Indeed, consider the sequence of functions \(\{g'_n(z)\}\),
\[ g_n'(z)=f\left(\frac{z+z_n'}{1+\overline{z_n'}z}\right) \]
and show that this sequence does not form a normal family in the disk \(|z|\leq \lambda_0\), where \(1>\lambda_0>\operatorname{th}\mu_0\). Suppose, on the contrary, that the family of functions \(\{g_n'(t)\}\),
\[ g_n'(t)=f\left(\frac{t+z_n'}{1+\overline{z_n'}t}\right), \]
is normal in the disk \(|t|\leq\lambda_0\). Put
\[ t_n'=\frac{z_n-z_n'}{1-\overline{z_n'}z_n}; \]
then
\[ \rho(0,t_n')=\rho(z_n,z_n')<\mu_0<\frac12\ln\frac{1+\lambda_0}{1-\lambda_0}, \]
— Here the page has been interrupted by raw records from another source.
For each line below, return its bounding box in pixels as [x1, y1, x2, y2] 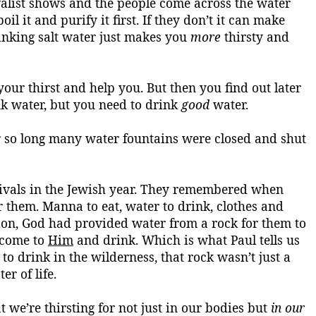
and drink [73, 231, 135, 248]
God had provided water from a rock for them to [18, 214, 306, 231]
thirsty [221, 28, 263, 45]
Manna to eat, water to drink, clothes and [42, 197, 284, 214]
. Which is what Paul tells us [135, 231, 300, 248]
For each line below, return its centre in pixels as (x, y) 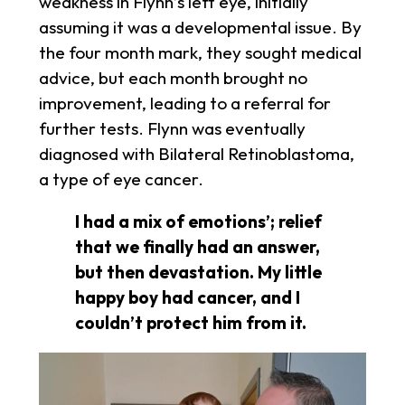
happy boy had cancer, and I (187, 298)
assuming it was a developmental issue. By (200, 28)
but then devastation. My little (198, 273)
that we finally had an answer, (197, 247)
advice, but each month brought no (173, 78)
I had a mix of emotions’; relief (198, 222)
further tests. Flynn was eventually (172, 129)
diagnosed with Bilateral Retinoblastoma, (196, 154)
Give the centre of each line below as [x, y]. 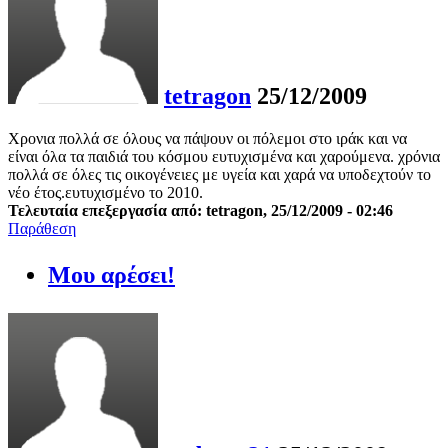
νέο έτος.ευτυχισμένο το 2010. [105, 193]
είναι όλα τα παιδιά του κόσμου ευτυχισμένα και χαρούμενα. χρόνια [224, 157]
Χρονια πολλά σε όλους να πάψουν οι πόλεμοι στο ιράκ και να [207, 139]
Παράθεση [42, 229]
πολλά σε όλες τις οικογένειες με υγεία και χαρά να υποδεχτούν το [219, 175]
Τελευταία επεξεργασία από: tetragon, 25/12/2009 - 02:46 [200, 211]
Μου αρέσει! [111, 275]

i.e. \(|t_n'|<\lambda_0\). Since \(|g_n'(0)|=|f(z_n')|<M\), \(n=1,2,\ldots\), the limit function of the sequence \(\{g_n'(t)\}\) must be holomorphic in \(|t|<\lambda_0\), whereas
\[ \lim_{n\to\infty}g_n'(t_n')=\lim_{n\to\infty}f(z_n)=\infty. \]
Consequently, there exists a point \(z_0\), \(|z_0|<\lambda_0\), in every neighborhood of which the functions of the family \(\{g_n'(z)\}\) assume, infinitely often, all finite values except possibly one. This means that there exists a sequence of points \(\{\widetilde z_n'\}\), \(\rho(z_n,\widetilde z_n')\leq\lambda_0+\mu_0\), \(n=1,2,\ldots\), at which \(f(\widetilde z_n')=0\) or \(1\), while \(\lim_{n\to\infty}f(z_n)=\infty\). According to Lange’s result, the function \(w=f(z)\) has a sequence of \(\rho\)-points in \(D\).
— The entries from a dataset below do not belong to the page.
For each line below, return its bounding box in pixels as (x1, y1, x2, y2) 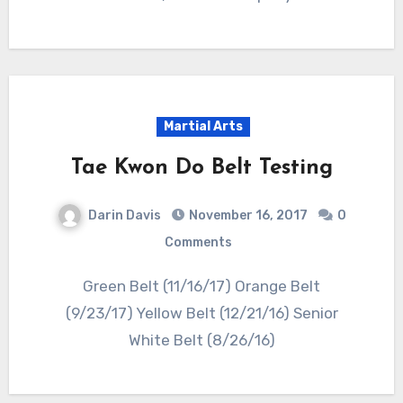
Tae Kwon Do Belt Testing (70, 157, 333, 179)
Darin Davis (87, 207, 161, 223)
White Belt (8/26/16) (128, 330, 275, 349)
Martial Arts (164, 118, 243, 134)
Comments (164, 234, 232, 250)
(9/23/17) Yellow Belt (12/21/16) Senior (65, 303, 338, 322)
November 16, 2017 (188, 207, 308, 223)
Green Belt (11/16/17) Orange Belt (83, 276, 94, 295)

If the arguments given above are slightly refined, one can establish the following fact.
Lemma 2. Let a function \(w=f(z)\), holomorphic in the disk \(D\), satisfy the conditions of Theorem 6. Then, on the segments of non-Euclidean straight lines joining pairwise the points \(z_n,z_n'\), \(n=1,2,\ldots\), one can choose a sequence of points \(\{\widetilde z_n\}\) (possibly \(\widetilde z_n=z_n\), \(n=1,2,\ldots\)) such that an irregular point for the sequence of functions \(\{\widetilde g_n(z)\}\),
\[ \widetilde g_n(z)=f\left(\frac{z+\widetilde z_n'}{1+\overline{\widetilde z_n'}z}\right), \]
is the point \(z=0\).
Hence, taking into account Lange’s result cited in § 1 (1), we obtain the following refinement of Theorem 1 from (6).
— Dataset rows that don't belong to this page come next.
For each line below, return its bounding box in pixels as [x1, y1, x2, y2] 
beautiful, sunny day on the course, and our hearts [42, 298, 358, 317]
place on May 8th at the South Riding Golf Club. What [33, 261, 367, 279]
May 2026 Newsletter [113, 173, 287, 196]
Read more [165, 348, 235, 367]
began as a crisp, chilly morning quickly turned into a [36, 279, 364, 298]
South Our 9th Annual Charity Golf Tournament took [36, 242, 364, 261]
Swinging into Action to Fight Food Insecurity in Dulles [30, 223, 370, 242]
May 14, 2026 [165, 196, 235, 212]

Theorem 7. Let a function \(w=f(z)\), holomorphic in the disk \(D\), have
\[ \lim_{n\to\infty} f(z_n)=\infty \]
for some sequence of points \(\{z_n\}\), where \(z_n=r_ne^{i\theta_0}\), \(0\leq\theta_0\leq 2\pi\),
\[ \lim_{n\to\infty} r_n=1, \]
and let there exist a sequence of points \(\{z_n'\}\), \(z_n'=r_n'e^{i\theta_0}\),
\[ \lim_{n\to\infty}\rho(z_n',z_n)=\mu_0<+\infty, \]
at which the function satisfies \(|f(z_n')|<M\), \(n=1,2,\ldots\), where \(M<+\infty\) is a constant. Then in every angle \(\Delta_\delta(\theta_0):\{z;\ |\arg(1-e^{-i\theta_0}z)|<\delta,\ \delta>0\}\) there is a sequence of \(\rho\)-points for the function \(w=f(z)\).
We note that other assertions from (6) also admit refinement.
Received
19 I 1963
CITED LITERATURE
- L. Lange, Ann. Sci. Ecol. Norm. Sup., (3), 77, 257 (1960).
- F. Bagemihl, F. Seidel, Ann. Acad. Sci. Fenn., Ser. AI, 280 (1960).
- O. Lehto, Comm. Math. Helv., 33, No. 3, 196 (1959).
- O. Lehto, K. Virtanen, Acta Math., 97, 1–2, 46 (1957).
- F. Bagemihl, F. Seidel, Arch. d. Math., 11, 263 (1960).
- L. Lange, Nagoya Math. J., 19, 41 (1961).